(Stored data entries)

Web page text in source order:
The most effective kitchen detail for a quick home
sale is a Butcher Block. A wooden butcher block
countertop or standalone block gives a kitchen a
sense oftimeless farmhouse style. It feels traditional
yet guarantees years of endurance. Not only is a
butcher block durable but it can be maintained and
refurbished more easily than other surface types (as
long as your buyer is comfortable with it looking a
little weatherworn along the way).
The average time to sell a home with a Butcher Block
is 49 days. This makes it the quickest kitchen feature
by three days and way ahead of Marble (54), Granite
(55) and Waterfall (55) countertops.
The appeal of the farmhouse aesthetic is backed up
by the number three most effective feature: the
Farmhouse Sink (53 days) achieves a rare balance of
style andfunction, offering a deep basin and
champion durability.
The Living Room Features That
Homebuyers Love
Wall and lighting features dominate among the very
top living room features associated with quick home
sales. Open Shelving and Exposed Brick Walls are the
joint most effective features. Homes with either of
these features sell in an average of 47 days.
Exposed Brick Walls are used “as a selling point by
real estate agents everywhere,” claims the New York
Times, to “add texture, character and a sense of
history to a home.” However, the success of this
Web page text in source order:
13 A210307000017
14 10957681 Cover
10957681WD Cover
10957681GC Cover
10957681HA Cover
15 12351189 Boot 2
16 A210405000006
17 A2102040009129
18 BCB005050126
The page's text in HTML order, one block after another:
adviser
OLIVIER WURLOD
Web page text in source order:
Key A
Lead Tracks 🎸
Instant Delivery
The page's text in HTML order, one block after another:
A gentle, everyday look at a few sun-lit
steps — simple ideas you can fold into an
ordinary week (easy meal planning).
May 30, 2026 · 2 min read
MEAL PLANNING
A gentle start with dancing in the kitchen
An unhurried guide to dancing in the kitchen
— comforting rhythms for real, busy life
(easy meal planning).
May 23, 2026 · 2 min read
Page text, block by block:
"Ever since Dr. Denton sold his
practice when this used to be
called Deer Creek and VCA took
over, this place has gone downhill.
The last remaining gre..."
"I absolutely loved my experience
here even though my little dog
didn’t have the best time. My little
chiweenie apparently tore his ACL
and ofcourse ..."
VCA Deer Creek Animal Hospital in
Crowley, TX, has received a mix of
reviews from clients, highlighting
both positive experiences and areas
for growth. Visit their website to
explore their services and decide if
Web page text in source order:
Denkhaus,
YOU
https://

What is needed →
Copy, exactly and only, the lines above that begin with the one containing "The most effective" and finish with the one containing "The average time".

The answer →
The most effective kitchen detail for a quick home
sale is a Butcher Block. A wooden butcher block
countertop or standalone block gives a kitchen a
sense oftimeless farmhouse style. It feels traditional
yet guarantees years of endurance. Not only is a
butcher block durable but it can be maintained and
refurbished more easily than other surface types (as
long as your buyer is comfortable with it looking a
little weatherworn along the way).
The average time to sell a home with a Butcher Block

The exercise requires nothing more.